Is there an optimizer in keras based on precision

2020-02-11 02:55发布

问题:

I am developping a segmentation neural network with only two classes, 0 and 1 (0 is the background and 1 the object that I want to find on the image). On each image, there are about 80% of 1 and 20% of 0. As you can see, the dataset is unbalanced and it makes the results wrong. My accuracy is 85% and my loss is low, but that is only because my model is good at finding the background !

I would like to base the optimizer on another metric, like precision or recall which is more usefull in this case.

Does anyone know how to implement this ?

回答1:

as our comment were not clear enough, let me give you the code to track what you need. You don't use precision or recall to be optimize. You just track them as valid scores to get the best weights. Do not mix loss, optimizer, metrics and other. They are not meant for the same thing.

THRESHOLD = 0.5
def precision(y_true, y_pred, threshold_shift=0.5-THRESHOLD):

    # just in case 
    y_pred = K.clip(y_pred, 0, 1)

    # shifting the prediction threshold from .5 if needed
    y_pred_bin = K.round(y_pred + threshold_shift)
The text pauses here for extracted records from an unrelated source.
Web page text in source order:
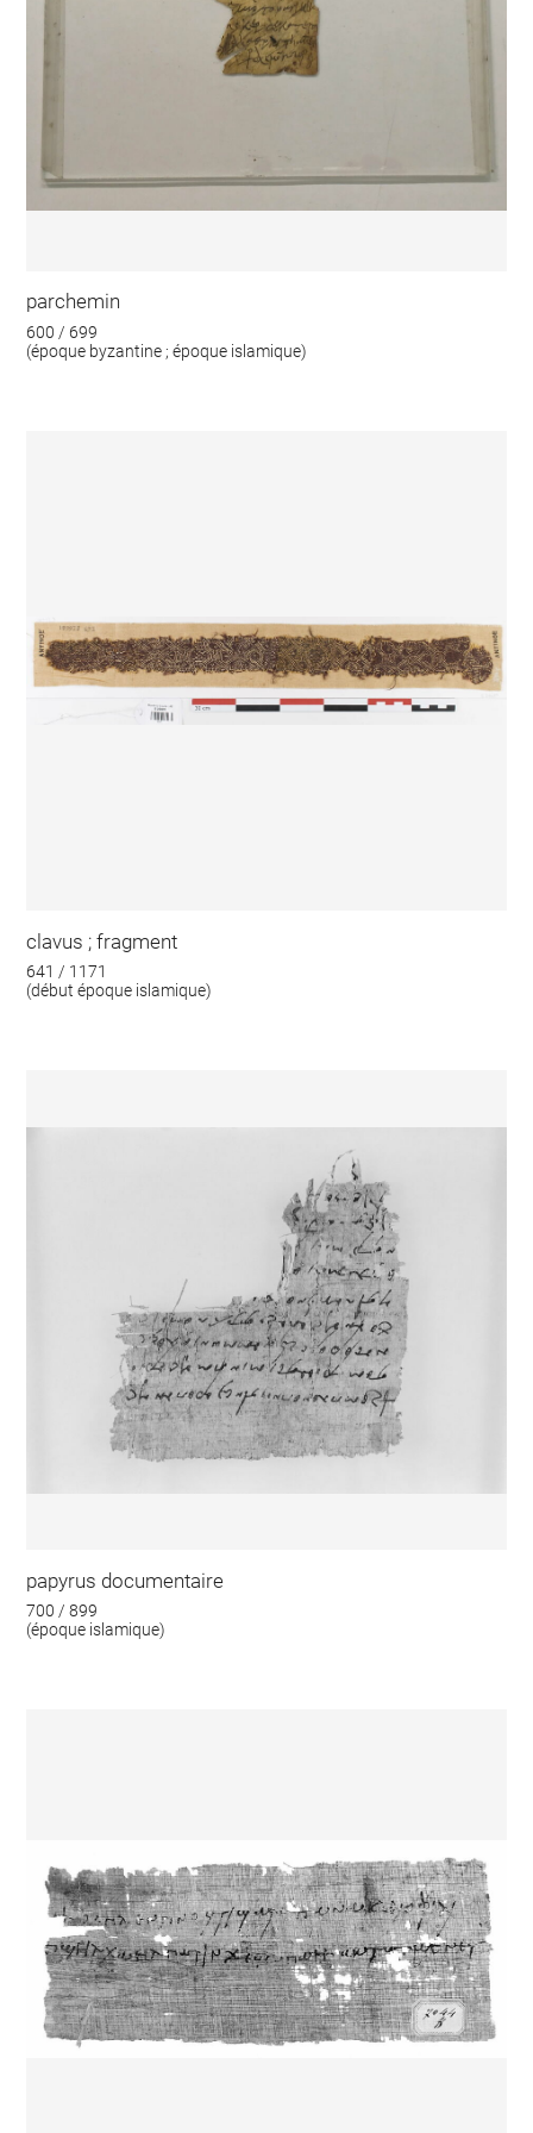
parchemin
600 / 699
(époque byzantine ; époque islamique)
clavus ; fragment
641 / 1171
(début époque islamique)
papyrus documentaire
700 / 899
(époque islamique)
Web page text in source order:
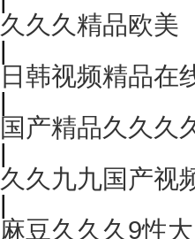
久久久精品欧美
|
日韩视频精品在
|
国产精品久久久
|
久久九九国产视
|
麻豆久久久9性

    tp = K.sum(K.round(y_true * y_pred_bin)) + K.epsilon()
    fp = K.sum(K.round(K.clip(y_pred_bin - y_true, 0, 1)))

    precision = tp / (tp + fp)
    return precision


def recall(y_true, y_pred, threshold_shift=0.5-THRESHOLD):

    # just in case 
    y_pred = K.clip(y_pred, 0, 1)

    # shifting the prediction threshold from .5 if needed
    y_pred_bin = K.round(y_pred + threshold_shift)

    tp = K.sum(K.round(y_true * y_pred_bin)) + K.epsilon()
    fn = K.sum(K.round(K.clip(y_true - y_pred_bin, 0, 1)))
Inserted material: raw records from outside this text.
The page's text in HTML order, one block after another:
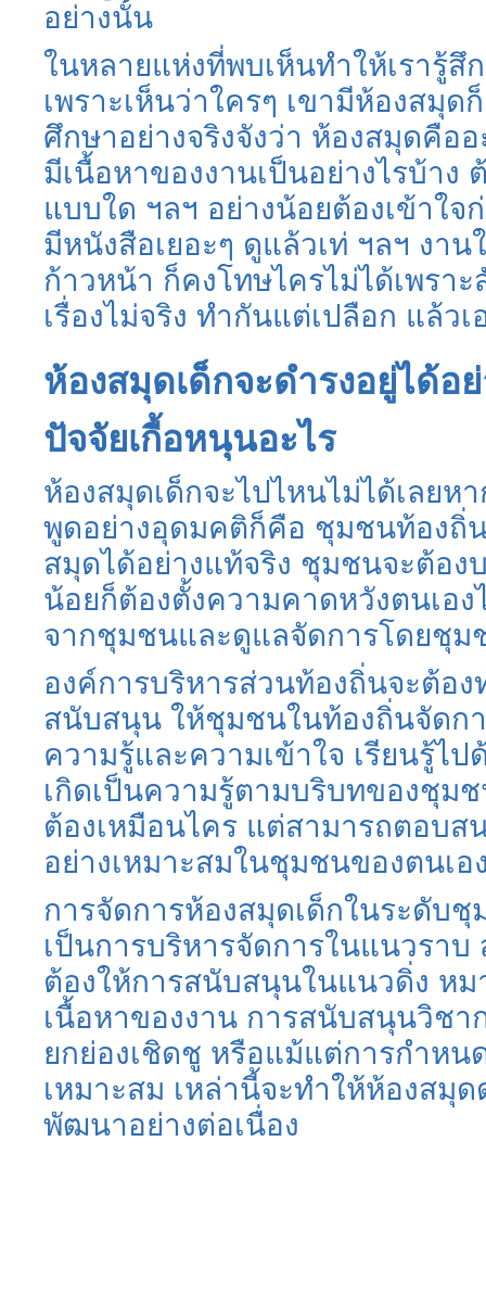
อย่างนั้น
ในหลายแห่งที่พบเห็นทำให้เรารู้สึ
เพราะเห็นว่าใครๆ เขามีห้องสมุด
ศึกษาอย่างจริงจังว่า ห้องสมุดคือ
มีเนื้อหาของงานเป็นอย่างไรบ้าง
แบบใด ฯลฯ อย่างน้อยต้องเข้าใ
มีหนังสือเยอะๆ ดูแล้วเท่ ฯลฯ งาน
ก้าวหน้า ก็คงโทษไครไม่ได้เพรา
เรื่องไม่จริง ทำกันแต่เปลือก แล้
ห้องสมุดเด็กจะดำรงอยู่ได้อ
ปัจจัยเกื้อหนุนอะไร
ห้องสมุดเด็กจะไปไหนไม่ได้เลย
พูดอย่างอุดมคติก็คือ ชุมชนท้องถิ่
สมุดได้อย่างแท้จริง ชุมชนจะต้อง
น้อยก็ต้องตั้งความคาดหวังตนเอ
จากชุมชนและดูแลจัดการโดยชุม
องค์การบริหารส่วนท้องถิ่นจะต้อ
สนับสนุน ให้ชุมชนในท้องถิ่นจัดก
ความรู้และความเข้าใจ เรียนรู้ไ
เกิดเป็นความรู้ตามบริบทของชุม
ต้องเหมือนไคร แต่สามารถตอบส
อย่างเหมาะสมในชุมชนของตนเอ
การจัดการห้องสมุดเด็กในระดับชุ
เป็นการบริหารจัดการในแนวรา
ต้องให้การสนับสนุนในแนวดิ่ง หม
เนื้อหาของงาน การสนับสนุนวิชา
ยกย่องเชิดชู หรือแม้แต่การกำหน
เหมาะสม เหล่านี้จะทำให้ห้องสมุ
พัฒนาอย่างต่อเนื่อง
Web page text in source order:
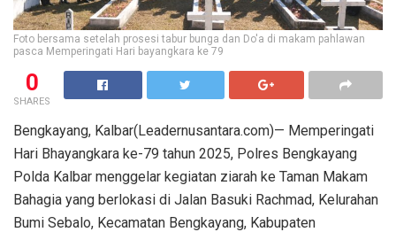
Foto bersama setelah prosesi tabur bunga dan Do'a di makam pahlawan
pasca Memperingati Hari bayangkara ke 79
0
SHARES
Bengkayang, Kalbar(Leadernusantara.com)— Memperingati
Hari Bhayangkara ke-79 tahun 2025, Polres Bengkayang
Polda Kalbar menggelar kegiatan ziarah ke Taman Makam
Bahagia yang berlokasi di Jalan Basuki Rachmad, Kelurahan
Bumi Sebalo, Kecamatan Bengkayang, Kabupaten
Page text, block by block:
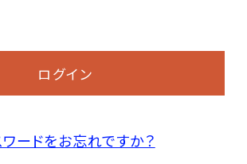
ログイン
ードをお忘れですか？
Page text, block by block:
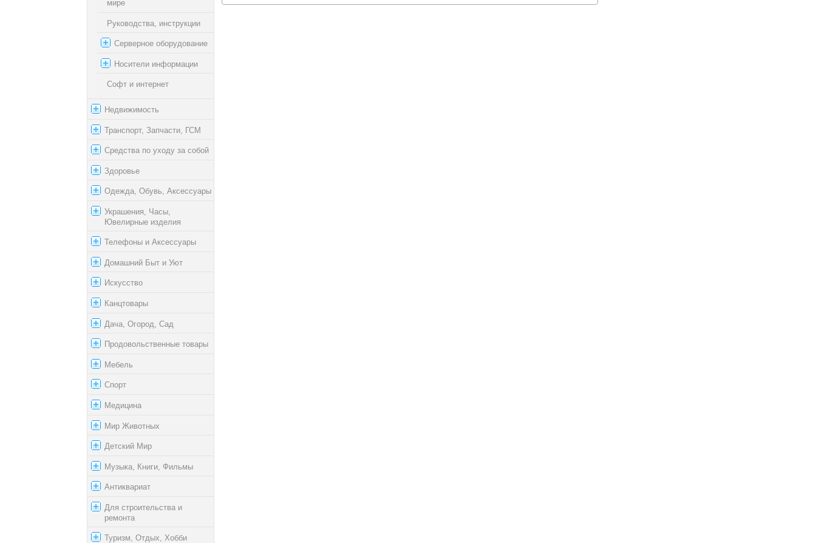
мире
Руководства, инструкции
Серверное оборудование
Носители информации
Софт и интернет
Недвижимость
Транспорт, Запчасти, ГСМ
Средства по уходу за собой
Здоровье
Одежда, Обувь, Аксессуары
Украшения, Часы,
Ювелирные изделия
Телефоны и Аксессуары
Домашний Быт и Уют
Искусство
Канцтовары
Дача, Огород, Сад
Продовольственные товары
Мебель
Спорт
Медицина
Мир Животных
Детский Мир
Музыка, Книги, Фильмы
Антиквариат
Для строительства и
ремонта
Туризм, Отдых, Хобби

    recall = tp / (tp + fn)
    return recall


def fbeta(y_true, y_pred, threshold_shift=0.5-THRESHOLD):
    beta = 2

    # just in case 
    y_pred = K.clip(y_pred, 0, 1)

    # shifting the prediction threshold from .5 if needed
    y_pred_bin = K.round(y_pred + threshold_shift)

    tp = K.sum(K.round(y_true * y_pred_bin)) + K.epsilon()
    fp = K.sum(K.round(K.clip(y_pred_bin - y_true, 0, 1)))
    fn = K.sum(K.round(K.clip(y_true - y_pred, 0, 1)))

    precision = tp / (tp + fp)
    recall = tp / (tp + fn)

    beta_squared = beta ** 2
    return (beta_squared + 1) * (precision * recall) / (beta_squared * precision + recall) 


def model_fit(X,y,X_test,y_test):
    class_weight={
    1: 1/(np.sum(y) / len(y)),
    0:1}
    np.random.seed(47)
    model = Sequential()
    model.add(Dense(1000, input_shape=(X.shape[1],)))
    model.add(Activation('relu'))
    model.add(Dropout(0.35))
    model.add(Dense(500))
    model.add(Activation('relu'))
    model.add(Dropout(0.35))
    model.add(Dense(250))
    model.add(Activation('relu'))
    model.add(Dropout(0.35))
    model.add(Dense(1))
    model.add(Activation('sigmoid'))

    model.compile(loss='binary_crossentropy', optimizer='adamax',metrics=[fbeta,precision,recall])
    model.fit(X, y,validation_data=(X_test,y_test), epochs=200, batch_size=50, verbose=2,class_weight = class_weight)
    return model


回答2:

No. To do a 'gradient descent', you need to compute a gradient. For this the function need to be somehow smooth. Precision/recall or accuracy is not a smooth function, it has only sharp edges on which the gradient is infinity and flat places on which the gradient is zero. Hence you can not use any kind of numerical method to find a minimum of such a function - you would have to use some kind of combinatorial optimization and that would be NP-hard.



回答3:

As others have stated, precision/recall is not directly usable as a loss function. However, better proxy loss functions have been found that help with a whole family of precision/recall related functions (e.g. ROC AUC, precision at fixed recall, etc.)

The research paper Scalable Learning of Non-Decomposable Objectives covers this with a method to sidestep the combinatorial optimization by the use of certain calculated bounds, and some Tensorflow code by the authors is available at the tensorflow/models repository. Additionally, there is a followup question on StackOverflow that has an answer that adapts this into a usable Keras loss function.

Special thanks to Francois Chollet and other participants on the Keras issue thread here that turned up that research paper. You may also find that thread provides other useful insights into the problem at hand.